I have learned there are some underlying causes of pastoral burnout.
Here are 7 causes I have observed that lead to pastoral burnout:
Not enough rest.
When a person is tired they are naturally not going to perform at their best. Unfortunately, in my experience they will also tend to make poor decisions. Poor performance over time leads to frustration and eventually burnout.
Being willing to step away – even in the midst of the busiest seasons and most demands upon time – is critical for long-term ministry success. Jesus modeled this for us well.
Feeling alone to tackle problems.
Too many pastors fail to develop close friendships. When the pressure of ministry and decisions is overwhelming they simply have no one with which to share their burdens. We teach our churches that we are designed for community but many of us don’t practice that truth personally.
Frankly, it takes humility to ask for help. Having mentors and coaches means we must admit we don’t have all the answers. Being teachable is one of the strongest traits of those who finish well.
Unrealistic demands upon time.
Some churches simply expect more from one person than is humanly possible. For fun, I occasionally read – and laugh – and job postings for pastoral positions. If one were to put time beside what each item would require to complete it would be far more hours than a week provides. Some churches never allow a balance between family and ministry life for the pastor.
Sometimes pastors bring this on themselves.
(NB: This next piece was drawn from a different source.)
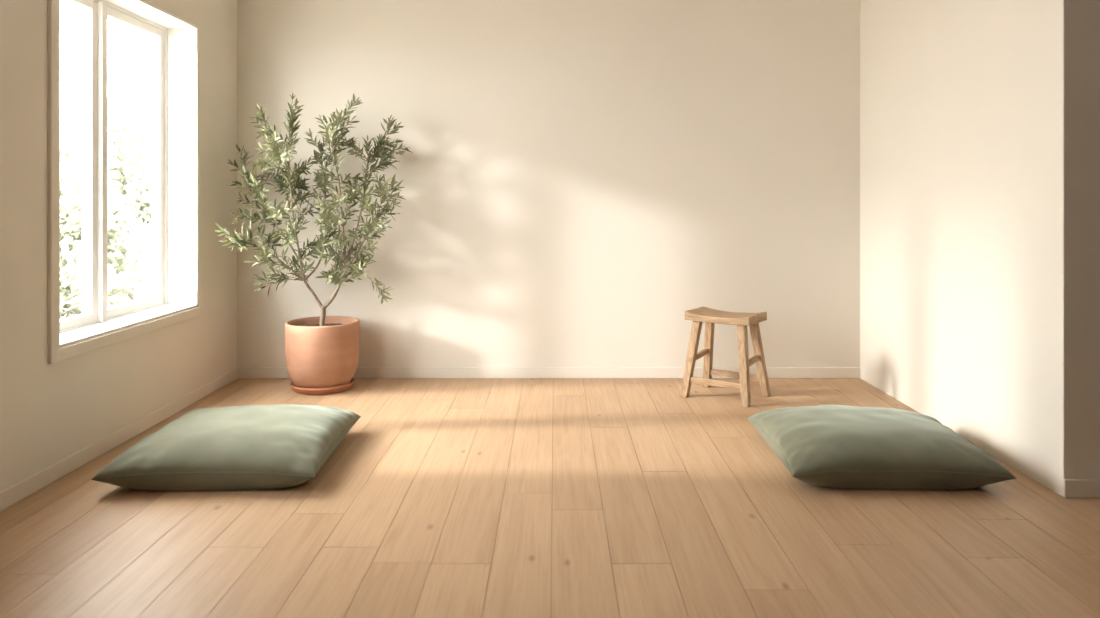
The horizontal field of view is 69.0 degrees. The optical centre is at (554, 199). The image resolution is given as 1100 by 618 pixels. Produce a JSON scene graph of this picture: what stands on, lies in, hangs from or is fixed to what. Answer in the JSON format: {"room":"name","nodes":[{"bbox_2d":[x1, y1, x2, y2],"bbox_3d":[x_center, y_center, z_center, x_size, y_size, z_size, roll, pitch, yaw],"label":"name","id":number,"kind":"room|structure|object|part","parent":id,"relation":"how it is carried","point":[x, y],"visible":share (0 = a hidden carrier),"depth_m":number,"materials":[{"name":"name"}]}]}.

Pastors must learn to discipline their own time and rhythm of life. They must learn the power of delegation and empowerment and be willing to use it for the good of the church and the Kingdom.
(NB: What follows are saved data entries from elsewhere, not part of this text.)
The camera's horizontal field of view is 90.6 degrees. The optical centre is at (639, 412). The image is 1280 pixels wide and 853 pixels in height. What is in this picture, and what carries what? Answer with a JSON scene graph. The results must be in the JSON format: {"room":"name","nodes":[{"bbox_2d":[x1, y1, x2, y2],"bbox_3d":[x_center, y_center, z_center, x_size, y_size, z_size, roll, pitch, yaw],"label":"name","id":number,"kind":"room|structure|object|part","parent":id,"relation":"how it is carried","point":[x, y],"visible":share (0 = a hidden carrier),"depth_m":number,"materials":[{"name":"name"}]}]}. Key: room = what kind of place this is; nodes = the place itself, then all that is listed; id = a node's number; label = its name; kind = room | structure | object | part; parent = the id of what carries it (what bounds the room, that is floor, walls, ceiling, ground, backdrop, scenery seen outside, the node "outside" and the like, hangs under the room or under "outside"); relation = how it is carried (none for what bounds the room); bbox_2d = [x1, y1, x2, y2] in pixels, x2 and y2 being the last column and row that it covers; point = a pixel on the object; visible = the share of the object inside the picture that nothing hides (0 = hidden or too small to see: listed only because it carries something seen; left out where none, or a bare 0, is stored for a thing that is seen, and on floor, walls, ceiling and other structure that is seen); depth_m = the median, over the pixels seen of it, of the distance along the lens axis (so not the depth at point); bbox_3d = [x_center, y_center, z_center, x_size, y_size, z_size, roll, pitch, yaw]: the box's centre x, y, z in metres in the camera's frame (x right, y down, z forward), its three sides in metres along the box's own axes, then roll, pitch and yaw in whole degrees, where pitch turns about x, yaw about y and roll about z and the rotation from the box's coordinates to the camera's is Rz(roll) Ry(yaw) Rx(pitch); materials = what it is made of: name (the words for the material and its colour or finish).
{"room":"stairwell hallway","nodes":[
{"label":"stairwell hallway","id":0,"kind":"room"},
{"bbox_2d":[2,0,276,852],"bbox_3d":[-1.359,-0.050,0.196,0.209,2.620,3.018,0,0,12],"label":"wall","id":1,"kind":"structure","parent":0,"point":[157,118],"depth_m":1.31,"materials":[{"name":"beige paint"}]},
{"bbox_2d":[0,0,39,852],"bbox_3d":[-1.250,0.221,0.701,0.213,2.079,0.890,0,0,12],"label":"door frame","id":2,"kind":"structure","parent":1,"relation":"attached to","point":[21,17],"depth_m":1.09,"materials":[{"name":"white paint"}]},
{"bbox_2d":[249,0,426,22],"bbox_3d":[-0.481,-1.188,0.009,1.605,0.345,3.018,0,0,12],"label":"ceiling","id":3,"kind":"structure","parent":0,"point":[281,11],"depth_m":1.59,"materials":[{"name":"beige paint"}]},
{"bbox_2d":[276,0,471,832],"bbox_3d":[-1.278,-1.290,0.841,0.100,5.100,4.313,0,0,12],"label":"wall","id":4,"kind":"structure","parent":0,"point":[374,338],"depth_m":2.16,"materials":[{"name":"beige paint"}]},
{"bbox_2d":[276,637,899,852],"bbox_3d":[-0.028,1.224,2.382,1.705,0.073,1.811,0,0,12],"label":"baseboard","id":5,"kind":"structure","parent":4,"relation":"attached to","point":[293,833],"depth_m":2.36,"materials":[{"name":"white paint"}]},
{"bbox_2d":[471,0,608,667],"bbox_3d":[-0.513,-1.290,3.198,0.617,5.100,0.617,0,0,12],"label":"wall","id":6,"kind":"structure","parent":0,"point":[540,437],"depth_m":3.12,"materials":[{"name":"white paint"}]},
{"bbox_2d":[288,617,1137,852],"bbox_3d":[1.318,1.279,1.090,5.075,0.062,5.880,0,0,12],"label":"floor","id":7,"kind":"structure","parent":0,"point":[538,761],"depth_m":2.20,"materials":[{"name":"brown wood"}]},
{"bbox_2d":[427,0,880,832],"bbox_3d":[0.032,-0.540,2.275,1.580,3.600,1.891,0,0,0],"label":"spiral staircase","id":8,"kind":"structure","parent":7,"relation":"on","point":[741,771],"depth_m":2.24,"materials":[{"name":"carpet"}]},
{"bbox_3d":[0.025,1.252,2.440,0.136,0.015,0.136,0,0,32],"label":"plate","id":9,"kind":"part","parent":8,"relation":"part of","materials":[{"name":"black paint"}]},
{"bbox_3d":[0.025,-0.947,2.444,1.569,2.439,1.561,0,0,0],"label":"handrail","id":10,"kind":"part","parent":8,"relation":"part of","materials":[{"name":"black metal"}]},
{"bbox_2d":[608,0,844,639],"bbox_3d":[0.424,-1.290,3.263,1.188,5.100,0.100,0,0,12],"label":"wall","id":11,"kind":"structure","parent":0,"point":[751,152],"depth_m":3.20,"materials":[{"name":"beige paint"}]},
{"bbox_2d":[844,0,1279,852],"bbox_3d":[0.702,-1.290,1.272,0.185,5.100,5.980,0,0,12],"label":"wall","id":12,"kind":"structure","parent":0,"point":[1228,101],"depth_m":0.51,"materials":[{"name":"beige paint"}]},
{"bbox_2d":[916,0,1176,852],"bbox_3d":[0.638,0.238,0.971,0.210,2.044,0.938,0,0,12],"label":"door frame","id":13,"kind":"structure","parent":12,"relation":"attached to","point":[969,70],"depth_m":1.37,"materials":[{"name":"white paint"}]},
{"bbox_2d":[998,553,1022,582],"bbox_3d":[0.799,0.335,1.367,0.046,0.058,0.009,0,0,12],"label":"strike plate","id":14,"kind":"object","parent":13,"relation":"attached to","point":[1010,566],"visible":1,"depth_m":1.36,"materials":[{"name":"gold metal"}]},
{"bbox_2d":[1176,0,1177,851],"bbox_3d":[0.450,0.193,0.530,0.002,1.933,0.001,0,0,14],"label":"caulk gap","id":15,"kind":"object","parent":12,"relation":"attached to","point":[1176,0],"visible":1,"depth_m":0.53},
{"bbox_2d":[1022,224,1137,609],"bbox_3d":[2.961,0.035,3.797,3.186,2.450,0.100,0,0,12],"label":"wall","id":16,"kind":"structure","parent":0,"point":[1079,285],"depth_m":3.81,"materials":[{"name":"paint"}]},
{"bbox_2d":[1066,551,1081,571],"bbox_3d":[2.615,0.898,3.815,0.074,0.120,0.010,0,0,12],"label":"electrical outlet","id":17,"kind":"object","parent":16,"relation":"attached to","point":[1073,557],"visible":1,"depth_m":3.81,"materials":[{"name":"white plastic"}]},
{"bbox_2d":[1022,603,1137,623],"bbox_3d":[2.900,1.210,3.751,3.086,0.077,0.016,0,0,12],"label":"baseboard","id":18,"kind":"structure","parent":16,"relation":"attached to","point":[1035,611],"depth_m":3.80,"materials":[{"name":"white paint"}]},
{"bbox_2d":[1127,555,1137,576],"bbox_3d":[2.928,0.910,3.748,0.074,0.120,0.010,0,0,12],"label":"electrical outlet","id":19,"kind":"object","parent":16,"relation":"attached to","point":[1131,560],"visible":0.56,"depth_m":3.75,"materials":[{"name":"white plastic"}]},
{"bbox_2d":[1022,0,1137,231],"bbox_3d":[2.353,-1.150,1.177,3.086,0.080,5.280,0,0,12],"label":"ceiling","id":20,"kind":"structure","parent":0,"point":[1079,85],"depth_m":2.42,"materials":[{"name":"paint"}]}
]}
Constant bickering from the pews.
Most pastors want to shepherd people. They love people and want to see them cared for personally. Seminary never taught us how to referee a fight. Yet, with every decision a pastor makes some agree and some simply don’t. This includes cultural and political issues where everyone wants the pastor to take a side – their side.
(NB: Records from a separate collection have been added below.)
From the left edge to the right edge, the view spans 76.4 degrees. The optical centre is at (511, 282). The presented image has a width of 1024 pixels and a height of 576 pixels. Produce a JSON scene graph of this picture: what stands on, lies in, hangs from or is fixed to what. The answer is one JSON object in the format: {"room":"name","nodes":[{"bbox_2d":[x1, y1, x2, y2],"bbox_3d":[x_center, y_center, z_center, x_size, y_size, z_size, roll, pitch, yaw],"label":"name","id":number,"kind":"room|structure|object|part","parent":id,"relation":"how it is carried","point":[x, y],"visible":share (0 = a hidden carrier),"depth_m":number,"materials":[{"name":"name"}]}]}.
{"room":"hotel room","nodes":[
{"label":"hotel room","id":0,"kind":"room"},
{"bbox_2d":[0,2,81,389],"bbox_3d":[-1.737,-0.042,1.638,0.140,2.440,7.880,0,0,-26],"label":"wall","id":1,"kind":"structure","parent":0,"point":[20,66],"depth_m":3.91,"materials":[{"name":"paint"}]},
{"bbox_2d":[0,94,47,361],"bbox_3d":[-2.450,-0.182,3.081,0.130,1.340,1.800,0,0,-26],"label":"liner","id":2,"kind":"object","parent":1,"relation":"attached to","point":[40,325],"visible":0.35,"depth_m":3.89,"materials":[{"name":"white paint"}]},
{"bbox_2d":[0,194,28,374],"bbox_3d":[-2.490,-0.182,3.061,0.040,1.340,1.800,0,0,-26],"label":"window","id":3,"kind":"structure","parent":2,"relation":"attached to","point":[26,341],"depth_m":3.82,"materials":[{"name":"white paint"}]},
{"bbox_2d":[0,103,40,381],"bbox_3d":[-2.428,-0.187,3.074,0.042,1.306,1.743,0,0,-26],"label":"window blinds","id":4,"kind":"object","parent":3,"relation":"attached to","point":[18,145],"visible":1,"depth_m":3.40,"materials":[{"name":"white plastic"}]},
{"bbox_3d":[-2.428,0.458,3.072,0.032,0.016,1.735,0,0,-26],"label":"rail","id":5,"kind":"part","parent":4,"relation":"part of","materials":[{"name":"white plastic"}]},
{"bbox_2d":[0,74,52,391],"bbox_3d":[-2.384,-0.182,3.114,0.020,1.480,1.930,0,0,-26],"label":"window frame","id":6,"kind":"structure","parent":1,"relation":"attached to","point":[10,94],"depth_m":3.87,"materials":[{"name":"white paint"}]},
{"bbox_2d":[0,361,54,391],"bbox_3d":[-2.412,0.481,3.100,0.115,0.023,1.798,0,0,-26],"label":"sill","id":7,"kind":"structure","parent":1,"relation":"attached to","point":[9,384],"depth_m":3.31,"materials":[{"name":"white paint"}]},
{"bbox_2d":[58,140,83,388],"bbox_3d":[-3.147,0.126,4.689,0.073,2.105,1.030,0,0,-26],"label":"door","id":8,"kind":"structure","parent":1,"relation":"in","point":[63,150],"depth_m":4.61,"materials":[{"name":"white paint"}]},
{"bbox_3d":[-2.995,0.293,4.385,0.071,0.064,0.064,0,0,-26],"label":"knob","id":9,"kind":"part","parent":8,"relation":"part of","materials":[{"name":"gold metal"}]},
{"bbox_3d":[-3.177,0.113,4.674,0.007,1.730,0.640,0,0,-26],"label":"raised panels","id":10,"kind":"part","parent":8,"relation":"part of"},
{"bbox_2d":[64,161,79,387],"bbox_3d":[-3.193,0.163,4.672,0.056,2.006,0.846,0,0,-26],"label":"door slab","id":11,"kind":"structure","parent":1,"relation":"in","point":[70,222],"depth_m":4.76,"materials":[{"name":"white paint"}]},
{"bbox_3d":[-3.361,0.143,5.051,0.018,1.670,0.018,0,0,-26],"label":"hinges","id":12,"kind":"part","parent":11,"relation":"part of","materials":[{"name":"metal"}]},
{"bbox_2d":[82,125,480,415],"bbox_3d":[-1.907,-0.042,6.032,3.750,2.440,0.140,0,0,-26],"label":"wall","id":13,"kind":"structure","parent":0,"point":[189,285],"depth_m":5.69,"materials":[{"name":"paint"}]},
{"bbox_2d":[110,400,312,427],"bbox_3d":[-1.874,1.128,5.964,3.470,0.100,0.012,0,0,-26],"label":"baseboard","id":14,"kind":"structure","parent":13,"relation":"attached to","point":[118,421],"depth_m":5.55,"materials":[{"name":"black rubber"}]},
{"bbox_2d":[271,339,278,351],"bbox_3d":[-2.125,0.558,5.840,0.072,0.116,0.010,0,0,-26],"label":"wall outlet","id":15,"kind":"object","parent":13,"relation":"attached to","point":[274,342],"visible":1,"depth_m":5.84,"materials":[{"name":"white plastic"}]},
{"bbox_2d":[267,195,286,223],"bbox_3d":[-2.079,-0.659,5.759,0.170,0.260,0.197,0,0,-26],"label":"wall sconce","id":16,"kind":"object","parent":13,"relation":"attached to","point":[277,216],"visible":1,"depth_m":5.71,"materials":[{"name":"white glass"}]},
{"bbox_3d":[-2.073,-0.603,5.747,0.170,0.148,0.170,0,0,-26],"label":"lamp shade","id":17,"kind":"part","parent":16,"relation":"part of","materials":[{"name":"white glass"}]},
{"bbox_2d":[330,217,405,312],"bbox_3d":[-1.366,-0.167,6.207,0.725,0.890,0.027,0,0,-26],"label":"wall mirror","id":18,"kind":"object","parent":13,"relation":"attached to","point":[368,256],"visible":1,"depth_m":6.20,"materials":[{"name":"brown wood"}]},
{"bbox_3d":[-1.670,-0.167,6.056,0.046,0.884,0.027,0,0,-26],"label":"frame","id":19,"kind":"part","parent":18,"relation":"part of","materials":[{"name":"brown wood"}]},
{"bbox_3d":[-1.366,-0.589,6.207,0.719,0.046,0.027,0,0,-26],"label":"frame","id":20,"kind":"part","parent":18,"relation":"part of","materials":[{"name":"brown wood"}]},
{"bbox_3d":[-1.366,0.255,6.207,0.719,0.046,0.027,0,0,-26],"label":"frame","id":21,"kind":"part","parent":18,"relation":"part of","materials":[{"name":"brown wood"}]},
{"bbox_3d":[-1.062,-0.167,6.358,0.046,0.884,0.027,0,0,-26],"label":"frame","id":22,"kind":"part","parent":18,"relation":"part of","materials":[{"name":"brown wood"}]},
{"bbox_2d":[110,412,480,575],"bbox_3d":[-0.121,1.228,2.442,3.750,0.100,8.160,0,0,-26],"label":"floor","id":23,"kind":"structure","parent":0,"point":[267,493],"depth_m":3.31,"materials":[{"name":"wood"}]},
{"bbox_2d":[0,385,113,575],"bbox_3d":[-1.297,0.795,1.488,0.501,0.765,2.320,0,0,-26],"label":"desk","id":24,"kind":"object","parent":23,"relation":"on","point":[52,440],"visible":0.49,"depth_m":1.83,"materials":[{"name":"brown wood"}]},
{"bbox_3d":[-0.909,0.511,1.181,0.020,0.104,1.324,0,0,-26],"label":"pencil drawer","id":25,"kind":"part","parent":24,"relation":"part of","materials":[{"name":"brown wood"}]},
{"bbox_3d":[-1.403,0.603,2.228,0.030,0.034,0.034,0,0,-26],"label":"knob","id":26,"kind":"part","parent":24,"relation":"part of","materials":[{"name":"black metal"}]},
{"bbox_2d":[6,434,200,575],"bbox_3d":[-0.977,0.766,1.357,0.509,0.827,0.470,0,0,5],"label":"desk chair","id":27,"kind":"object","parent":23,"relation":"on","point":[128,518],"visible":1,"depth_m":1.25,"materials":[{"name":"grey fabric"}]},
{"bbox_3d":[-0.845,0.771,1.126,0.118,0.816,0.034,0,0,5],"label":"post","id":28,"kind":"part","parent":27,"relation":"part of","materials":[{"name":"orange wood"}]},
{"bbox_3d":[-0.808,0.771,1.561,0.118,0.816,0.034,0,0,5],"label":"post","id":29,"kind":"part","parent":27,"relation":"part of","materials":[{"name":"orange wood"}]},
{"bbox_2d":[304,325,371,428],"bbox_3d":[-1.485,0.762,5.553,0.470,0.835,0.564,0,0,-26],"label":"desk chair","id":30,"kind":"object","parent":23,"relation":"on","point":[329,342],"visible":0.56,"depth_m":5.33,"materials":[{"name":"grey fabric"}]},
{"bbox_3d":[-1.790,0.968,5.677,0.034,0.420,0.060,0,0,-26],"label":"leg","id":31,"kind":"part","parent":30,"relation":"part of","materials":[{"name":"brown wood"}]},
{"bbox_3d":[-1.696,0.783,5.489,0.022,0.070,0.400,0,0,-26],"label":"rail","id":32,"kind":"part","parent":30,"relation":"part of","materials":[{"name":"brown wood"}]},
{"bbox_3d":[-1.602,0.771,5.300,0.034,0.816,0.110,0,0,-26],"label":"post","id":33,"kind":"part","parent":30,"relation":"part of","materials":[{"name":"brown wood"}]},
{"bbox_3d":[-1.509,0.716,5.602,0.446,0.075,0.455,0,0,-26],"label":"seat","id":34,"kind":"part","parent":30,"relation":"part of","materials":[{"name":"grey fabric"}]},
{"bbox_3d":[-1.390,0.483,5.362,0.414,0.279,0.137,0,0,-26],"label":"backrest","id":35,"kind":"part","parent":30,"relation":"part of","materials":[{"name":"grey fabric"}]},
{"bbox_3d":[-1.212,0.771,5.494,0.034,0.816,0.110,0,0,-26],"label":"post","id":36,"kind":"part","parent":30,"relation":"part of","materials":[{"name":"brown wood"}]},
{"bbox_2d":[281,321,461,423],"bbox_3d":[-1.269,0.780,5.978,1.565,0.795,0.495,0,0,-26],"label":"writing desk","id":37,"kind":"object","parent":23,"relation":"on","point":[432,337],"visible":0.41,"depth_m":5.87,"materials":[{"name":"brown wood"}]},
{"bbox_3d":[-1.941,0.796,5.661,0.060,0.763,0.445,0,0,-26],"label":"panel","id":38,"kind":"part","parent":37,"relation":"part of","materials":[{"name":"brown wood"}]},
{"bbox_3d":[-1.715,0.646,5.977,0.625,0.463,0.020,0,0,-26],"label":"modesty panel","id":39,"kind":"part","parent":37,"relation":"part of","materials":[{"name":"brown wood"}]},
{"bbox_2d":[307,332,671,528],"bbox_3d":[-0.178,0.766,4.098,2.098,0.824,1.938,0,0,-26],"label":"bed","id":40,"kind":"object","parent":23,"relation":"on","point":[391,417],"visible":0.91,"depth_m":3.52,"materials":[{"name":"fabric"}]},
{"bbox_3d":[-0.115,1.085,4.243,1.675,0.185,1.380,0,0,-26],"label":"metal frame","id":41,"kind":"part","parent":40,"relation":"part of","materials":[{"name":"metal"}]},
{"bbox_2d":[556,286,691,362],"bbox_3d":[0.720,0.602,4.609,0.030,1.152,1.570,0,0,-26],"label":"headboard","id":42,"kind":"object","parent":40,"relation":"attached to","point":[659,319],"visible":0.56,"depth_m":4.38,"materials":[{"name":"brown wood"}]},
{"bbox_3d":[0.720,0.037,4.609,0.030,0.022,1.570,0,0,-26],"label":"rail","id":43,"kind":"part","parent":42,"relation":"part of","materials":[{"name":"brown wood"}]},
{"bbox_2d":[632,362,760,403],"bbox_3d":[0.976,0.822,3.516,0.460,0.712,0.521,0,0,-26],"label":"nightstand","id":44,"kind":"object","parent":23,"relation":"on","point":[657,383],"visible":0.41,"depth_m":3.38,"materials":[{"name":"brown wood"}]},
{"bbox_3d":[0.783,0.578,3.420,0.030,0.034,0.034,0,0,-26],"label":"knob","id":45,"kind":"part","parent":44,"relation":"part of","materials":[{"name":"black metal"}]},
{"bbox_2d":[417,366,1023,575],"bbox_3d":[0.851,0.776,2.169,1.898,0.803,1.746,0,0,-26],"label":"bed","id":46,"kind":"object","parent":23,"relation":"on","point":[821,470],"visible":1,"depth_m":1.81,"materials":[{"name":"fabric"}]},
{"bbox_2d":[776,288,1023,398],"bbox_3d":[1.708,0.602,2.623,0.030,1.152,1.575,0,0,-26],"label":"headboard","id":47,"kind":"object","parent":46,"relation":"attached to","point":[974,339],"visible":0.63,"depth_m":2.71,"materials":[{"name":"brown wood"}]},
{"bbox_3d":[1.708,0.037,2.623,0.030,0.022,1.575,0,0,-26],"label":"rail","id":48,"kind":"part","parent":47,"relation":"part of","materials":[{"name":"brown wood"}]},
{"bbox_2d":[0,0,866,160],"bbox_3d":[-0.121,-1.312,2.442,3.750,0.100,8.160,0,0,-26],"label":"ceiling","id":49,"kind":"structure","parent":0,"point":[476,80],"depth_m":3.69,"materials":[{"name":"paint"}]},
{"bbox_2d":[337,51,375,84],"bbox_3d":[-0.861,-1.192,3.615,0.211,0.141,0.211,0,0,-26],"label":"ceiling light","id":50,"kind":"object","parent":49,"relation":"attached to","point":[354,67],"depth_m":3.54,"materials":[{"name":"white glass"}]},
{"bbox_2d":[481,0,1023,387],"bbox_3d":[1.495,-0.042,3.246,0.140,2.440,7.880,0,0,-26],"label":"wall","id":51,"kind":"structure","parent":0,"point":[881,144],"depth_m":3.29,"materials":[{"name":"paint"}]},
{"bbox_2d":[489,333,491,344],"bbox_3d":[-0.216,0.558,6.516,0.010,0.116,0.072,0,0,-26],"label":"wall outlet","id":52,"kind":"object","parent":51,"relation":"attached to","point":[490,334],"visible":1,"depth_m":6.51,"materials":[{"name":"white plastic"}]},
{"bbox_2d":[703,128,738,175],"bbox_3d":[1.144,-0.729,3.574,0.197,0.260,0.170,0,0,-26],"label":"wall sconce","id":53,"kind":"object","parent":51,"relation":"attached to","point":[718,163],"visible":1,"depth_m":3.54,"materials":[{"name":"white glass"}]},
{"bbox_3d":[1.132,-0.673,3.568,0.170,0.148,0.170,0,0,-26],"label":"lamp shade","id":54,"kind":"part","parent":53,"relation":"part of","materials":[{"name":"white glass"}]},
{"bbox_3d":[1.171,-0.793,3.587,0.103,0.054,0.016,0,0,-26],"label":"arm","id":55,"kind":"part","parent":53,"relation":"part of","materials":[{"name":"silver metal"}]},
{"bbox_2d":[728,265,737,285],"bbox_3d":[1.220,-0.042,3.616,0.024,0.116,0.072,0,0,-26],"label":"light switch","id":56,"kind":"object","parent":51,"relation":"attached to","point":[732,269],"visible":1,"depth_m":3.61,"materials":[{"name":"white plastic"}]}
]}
The difference in this with what other leaders deal with is the freedom pew sitters feel in making their objections known – often in unkind ways and with poor timing. (Just before a pastor goes to preach is not the best moment to state objections.)
Pastors must learn to lead for “an audience of one” to use an often repeated cliche. They must have a consistent and certain vision that serves as a guiding force through the clutter of opinions.
Questioning their own ability.
I see this especially among new or younger pastors. But it can happen to all of us in certain seasons. During times of change, uncertainty or trauma it’s easy to feel you don’t have what it takes. Most pastors felt this way during the height of Covid.
Frankly, many pastors put undue pressure on themselves. They compare their church and ministry to other churches. No two churches are alike as are no two pastors. Also, they try to be all things to all people. Impossible.
People often have a hard time believing that as a pastor I receive far more criticism than I do encouragement. It has always baffled me what people feel they can say to the pastor. Everyone needs encouragement. Sadly, I know some pastors who feel beaten down by people in their church and rarely receive a kind word or gesture.
I keep an encouragement file. Anytime someone sends me a card or note I place it in the file. On especially tough days I pull out the file and read the encouraging notes to remind me it hasn’t always been like this and some people do appreciate my efforts.
Never practicing self-care.
Certainly, this is something a church should strive to do for the pastor – help create a culture where the pastor can have a healthy life. But I place this one primarily as a responsibility of the pastor.
Pastor, ultimately, no one will protect your soul for you. You must discipline yourself to eat well, exercise, read, reflect and rest even in the midst of all the chaos.
How many of these are on your list, pastor?
There are resources to help if you are facing burnout. Again, don’t be too proud to reach out for help.